One challenge is how new ideas fit together to enable positive outcomes. Is the initial idea for the concept the most important, the ideas for the implementation, or those for the many problems that must be solved over the course of a technology’s lifetime in order that the technology becomes better in any way we define better?

An economics paper by researchers from Stanford and MIT tries to make sense of these issues. Published in the American Economic Review, the paper analyzes the number of researchers needed to achieve improvements in the number of transistors per chip, sometimes called Moore’s Law, crop yield, usually measured in output per area of farmland, or a new drug. The paper found that the number of researchers needed to achieve these outputs has increased over the last 50 years, thus suggesting that researchers are becoming less effective in finding new ideas either with the same or a new technology.

The paper is controversial because it restricts ideas to the achievement of these improvements. Many people would claim that our world is filled with ideas, even if they might not be associated with the metrics used by the researchers from Stanford and MIT.

For instance, funding of startups by venture capitalists reached records each year between 2017 and 2021 not only in the U.S., but in Europe, China, India, and other countries. This funding went to a wide variety of product categories, both low-tech and high-tech. Would VCs be giving money to startups if those startups didn’t have new ideas? Most people involved with the startup eco-system and university research would answer with a resounding yes.

Let’s go back to the beginning of the startup explosion in 2013. In a negative review of a book titled The Creativity Crisis, a prominent social science researcher wrote:

“In the book, [Roberta] Ness promises to offer new thinking on the topic of scientific innovation, but I did not find much creativity either in her analysis or in her proposed solutions. Is there really a “creativity crisis” in universities? From where I sit, as a professor who teaches entrepreneurship and innovation, the answer is no. Today, in university labs throughout the United States, there are new ideas in abundance. The word “crisis” strikes too dire a note. And the notion of “reinventing science” (to use a phrase from Ness’s subtitle) suggests a kind of hubris that seems inappropriate.”

Although this review seems like it is from a different era, many of today’s Unicorn startups, those valued at $1 billion or more before they went public, were founded around or before 2013. The review captures what many believed back then, and it promoted the type of hype that was to follow, particularly from tech leaders about a long list of new product categories that were being commercialized by startups.  

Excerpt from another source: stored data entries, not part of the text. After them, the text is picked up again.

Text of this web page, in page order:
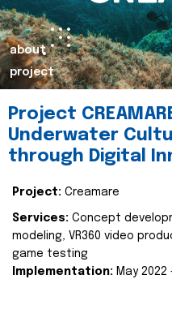
about
project
Project
Underwater
through Digital
Project: Creamare
Services: Concept
modeling, VR360 video
game testing
Implementation: May 2022
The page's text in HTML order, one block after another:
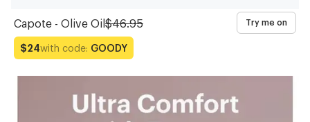
Capote - Olive Oil$46.95 Try me on
$24with code: GOODY

Let’s return to the paper and consider the reasons researchers might have used their analysis of chips, crop yields, and drugs to test whether ideas are getting hard to find. A key point is that the researchers were concerned with good ideas, not just ideas, good ideas that should lead to positive economic outcomes, certainly a reasonable concern.

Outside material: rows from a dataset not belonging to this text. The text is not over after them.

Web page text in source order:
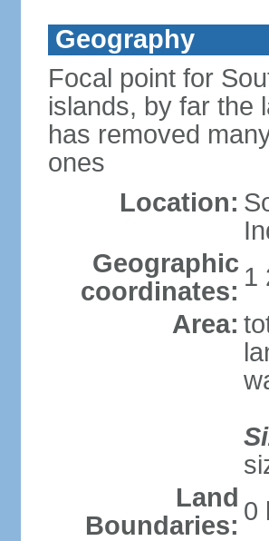
Geography
Focal point for
islands, by far the
has removed
ones
Location:
Geographic
coordinates: 1
Area:
Land
Boundaries: 0

Second, although one could choose any number of sectors to focus on, the ones they chose are undoubtedly important ones. The chips used in our phones and computers have enabled increases in productivity, convenience, and other benefits. Increased crop yields have enabled less expensive food, and thus more people to survive. Similarly, new drugs have also enabled longer lives.

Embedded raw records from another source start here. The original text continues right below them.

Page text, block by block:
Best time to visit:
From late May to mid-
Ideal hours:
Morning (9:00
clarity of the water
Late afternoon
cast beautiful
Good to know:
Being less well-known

But what does this have to do with ideas, one might ask? Improvements in chips, crop yields, and new drugs require many new ideas, and thus cumulatively, we are looking at thousands if not millions of ideas. Most of these ideas were for small and not noteworthy improvements but together these ideas have had a huge cumulative impact on our lives.

Nevertheless, when many readers hear the question: “Are ideas getting harder to find?” they probably do not think of these small ideas, most of them highly technical, that enabled the improvements in chips, crop yields and new drugs. They think of the product categories that are being funded by VCs, the same types of product categories that the social science researcher was pointing to in her review of “The Creativity Crisis.”

Why aren’t these types of new product categories mentioned by the researchers from Stanford and MIT? They certainly exist and could easily be listed. They don’t mention them because we should be more concerned with good ideas, those with positive economic impacts, than just ideas for new product categories, no matter how detailed someone is able to make those categories. After all, many of the VC funded Unicorn startups are losing money, 90% of the publicly traded Unicorns by my count, and thus most cannot be defined as good ideas, at least right now.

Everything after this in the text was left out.